> On 23 May 2018, at 23:40, Toke Høiland-Jørgensen <t...@toke.dk> wrote:
> 
<snip>
> 
> Hmm, and we still have an issue with ingress filtering (where cake is
> running on an ifb interface). That runs pre-NAT in the conntrack case,
> and we can't do the RX trick. Here we do the lookup manually in
> conntrack (and this part is actually what brings in most of the
> dependencies). Any neat tricks up your sleeve for this case? :)
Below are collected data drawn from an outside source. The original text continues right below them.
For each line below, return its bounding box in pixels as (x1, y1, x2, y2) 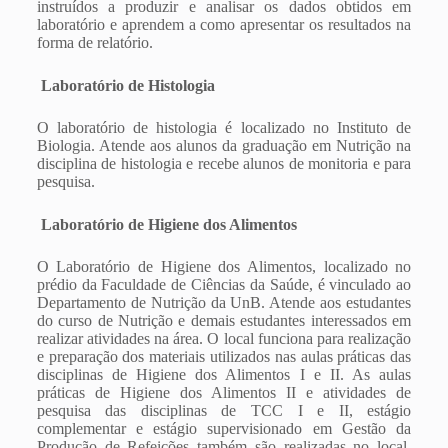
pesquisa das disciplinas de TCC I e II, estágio (36, 402, 412, 419)
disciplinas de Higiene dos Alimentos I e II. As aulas (36, 366, 412, 383)
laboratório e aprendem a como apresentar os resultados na (36, 16, 412, 33)
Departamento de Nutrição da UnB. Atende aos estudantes (36, 294, 412, 311)
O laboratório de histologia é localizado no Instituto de (36, 119, 412, 136)
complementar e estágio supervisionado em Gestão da (36, 420, 412, 437)
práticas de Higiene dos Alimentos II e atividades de (36, 384, 412, 401)
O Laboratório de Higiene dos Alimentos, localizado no (36, 258, 412, 275)
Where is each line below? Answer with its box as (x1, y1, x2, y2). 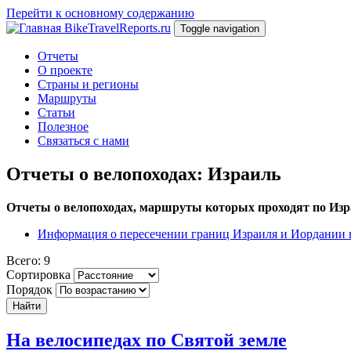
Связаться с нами (38, 134, 129, 147)
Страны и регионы (38, 78, 139, 91)
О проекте (38, 63, 92, 77)
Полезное (38, 120, 89, 133)
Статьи (38, 106, 75, 119)
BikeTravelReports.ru (64, 21, 171, 34)
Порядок (6, 282, 52, 296)
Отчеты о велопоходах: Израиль (6, 163, 281, 184)
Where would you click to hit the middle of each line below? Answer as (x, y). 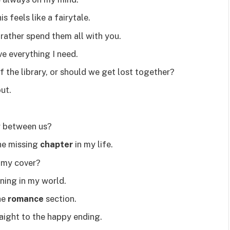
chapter (56, 145)
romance (26, 199)
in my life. (93, 145)
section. (60, 199)
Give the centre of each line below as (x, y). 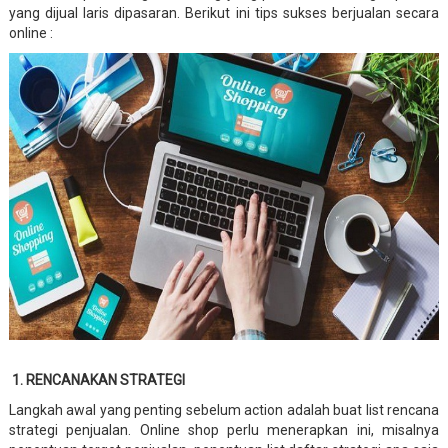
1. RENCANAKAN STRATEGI (98, 379)
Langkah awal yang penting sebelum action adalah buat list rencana (224, 409)
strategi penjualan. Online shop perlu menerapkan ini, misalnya (224, 429)
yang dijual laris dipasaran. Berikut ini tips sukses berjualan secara (224, 12)

I wonder here if our terminology with ‘ingress’ is causing confusion.  For 
avoidance of doubt:

Typical use case of cake on LAN/WAN router requires two instances.  One 
instance (the egress) is on the WAN interface itself.  It is post conntrack and 
hence uses skb->nfct to work out the real pre-nat source address of the LAN 
hosts.

Since we cannot apply this qdisc to the ingress of our WAN interface we use an 
IFB to mirror the ingress packets, and then use a cake instance on the ifb 
interface on its egress path to in essence control the ingress traffic.

Cake has two modes, the normal ‘egress’ mode which is designed to be used when 
controlling egress traffic output, and shapes post any dropped packets.  
‘ingress’ mode is designed to be used on the egress of our ingress IFB, where 
the shaper counts all packets used (well they got here!) even if we decide to 
drop them a bit later.

The ifb positioned cake has the additional fun factor that the conntrack field 
hasn’t yet been filled in, so the qdisc has to go looking in the conntrack 
tables itself to see if any NATting has taken place and balance LAN host 
fairness based on that.

As far as I understand it, the flow dissector doesn’t obviously help with 
working out the pre-NAT addressing as the flow has already been mangled in the 
egress case, and is awaiting mangling on the ingress case.